### THE DATA

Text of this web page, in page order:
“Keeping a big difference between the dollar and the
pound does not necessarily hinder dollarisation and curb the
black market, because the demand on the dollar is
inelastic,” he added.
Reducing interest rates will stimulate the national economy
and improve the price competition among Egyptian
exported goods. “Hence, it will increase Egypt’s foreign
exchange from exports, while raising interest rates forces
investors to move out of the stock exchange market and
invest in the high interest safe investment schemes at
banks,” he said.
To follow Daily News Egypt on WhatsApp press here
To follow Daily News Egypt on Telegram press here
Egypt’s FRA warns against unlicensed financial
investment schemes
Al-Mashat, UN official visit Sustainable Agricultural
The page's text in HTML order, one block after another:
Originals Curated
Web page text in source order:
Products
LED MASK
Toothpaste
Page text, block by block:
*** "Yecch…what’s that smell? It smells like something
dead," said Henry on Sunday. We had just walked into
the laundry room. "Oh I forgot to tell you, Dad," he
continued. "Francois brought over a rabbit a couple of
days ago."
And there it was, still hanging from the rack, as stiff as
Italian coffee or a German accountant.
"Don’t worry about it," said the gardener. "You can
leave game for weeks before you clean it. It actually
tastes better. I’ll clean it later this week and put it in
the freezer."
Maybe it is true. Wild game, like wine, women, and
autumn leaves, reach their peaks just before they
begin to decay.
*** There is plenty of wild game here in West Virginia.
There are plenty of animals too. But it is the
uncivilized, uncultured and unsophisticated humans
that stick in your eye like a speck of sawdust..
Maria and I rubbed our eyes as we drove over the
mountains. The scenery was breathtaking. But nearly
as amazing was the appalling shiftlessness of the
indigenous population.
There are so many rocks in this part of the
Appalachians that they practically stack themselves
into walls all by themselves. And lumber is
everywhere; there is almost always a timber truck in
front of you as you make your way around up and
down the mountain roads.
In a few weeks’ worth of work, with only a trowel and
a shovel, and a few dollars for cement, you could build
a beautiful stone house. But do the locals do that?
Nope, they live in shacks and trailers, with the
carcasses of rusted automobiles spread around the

==

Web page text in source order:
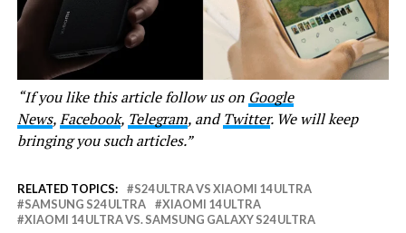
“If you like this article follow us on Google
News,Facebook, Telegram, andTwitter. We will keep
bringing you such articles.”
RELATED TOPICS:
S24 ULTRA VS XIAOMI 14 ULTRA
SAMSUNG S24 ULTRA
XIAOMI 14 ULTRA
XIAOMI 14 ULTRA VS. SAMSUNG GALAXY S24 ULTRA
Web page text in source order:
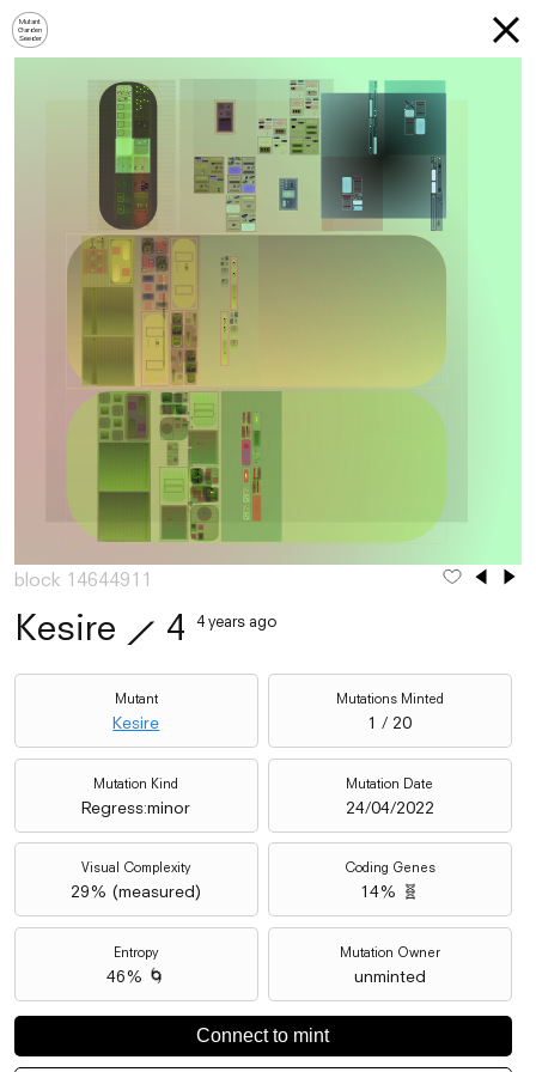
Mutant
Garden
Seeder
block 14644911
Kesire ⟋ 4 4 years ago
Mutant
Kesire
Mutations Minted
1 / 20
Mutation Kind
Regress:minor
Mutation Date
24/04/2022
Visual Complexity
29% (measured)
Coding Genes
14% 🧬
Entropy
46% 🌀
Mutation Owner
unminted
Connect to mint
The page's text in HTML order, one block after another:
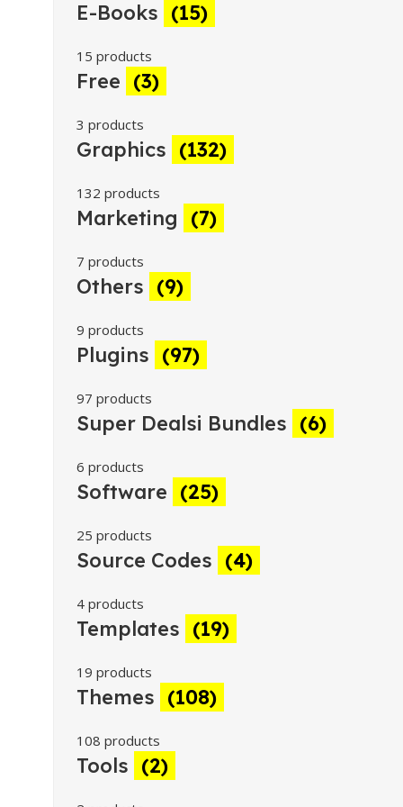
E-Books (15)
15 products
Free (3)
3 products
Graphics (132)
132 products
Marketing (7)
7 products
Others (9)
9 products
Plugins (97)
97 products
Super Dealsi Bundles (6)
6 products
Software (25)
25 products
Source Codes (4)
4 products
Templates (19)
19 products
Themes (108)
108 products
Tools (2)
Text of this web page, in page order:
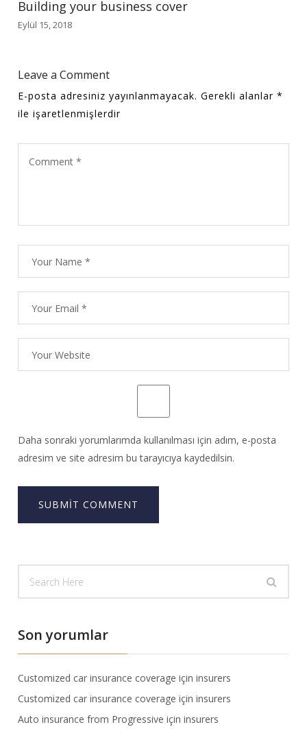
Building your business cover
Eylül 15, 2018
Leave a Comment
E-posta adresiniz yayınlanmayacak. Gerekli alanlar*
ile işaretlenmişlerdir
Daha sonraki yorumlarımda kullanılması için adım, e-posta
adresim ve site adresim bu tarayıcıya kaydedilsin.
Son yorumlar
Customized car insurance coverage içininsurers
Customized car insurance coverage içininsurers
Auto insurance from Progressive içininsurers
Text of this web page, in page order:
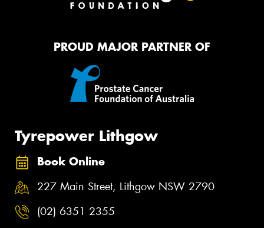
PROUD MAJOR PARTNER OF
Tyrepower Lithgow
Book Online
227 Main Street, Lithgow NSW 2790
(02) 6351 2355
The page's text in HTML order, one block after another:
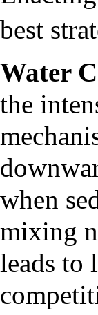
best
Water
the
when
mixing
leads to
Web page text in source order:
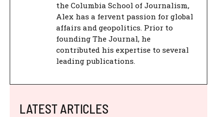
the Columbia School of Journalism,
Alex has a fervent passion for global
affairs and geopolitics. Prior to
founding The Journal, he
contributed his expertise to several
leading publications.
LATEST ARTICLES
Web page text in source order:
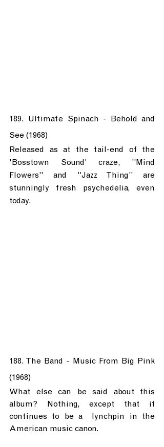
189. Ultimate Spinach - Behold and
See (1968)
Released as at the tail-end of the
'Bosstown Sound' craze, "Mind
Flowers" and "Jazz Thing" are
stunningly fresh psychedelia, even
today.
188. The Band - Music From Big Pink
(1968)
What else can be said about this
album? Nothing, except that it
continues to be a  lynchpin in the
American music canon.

### EXERCISE DETAILS
From the records above, copy exactly the lines starting at the one with "the Columbia School" and ending at the one with "American music canon.", and no others. Pictures stay out.

### EXERCISE OUTPUT
the Columbia School of Journalism,
Alex has a fervent passion for global
affairs and geopolitics. Prior to
founding The Journal, he
contributed his expertise to several
leading publications.
LATEST ARTICLES
Web page text in source order:
189. Ultimate Spinach - Behold and
See (1968)
Released as at the tail-end of the
'Bosstown Sound' craze, "Mind
Flowers" and "Jazz Thing" are
stunningly fresh psychedelia, even
today.
188. The Band - Music From Big Pink
(1968)
What else can be said about this
album? Nothing, except that it
continues to be a  lynchpin in the
American music canon.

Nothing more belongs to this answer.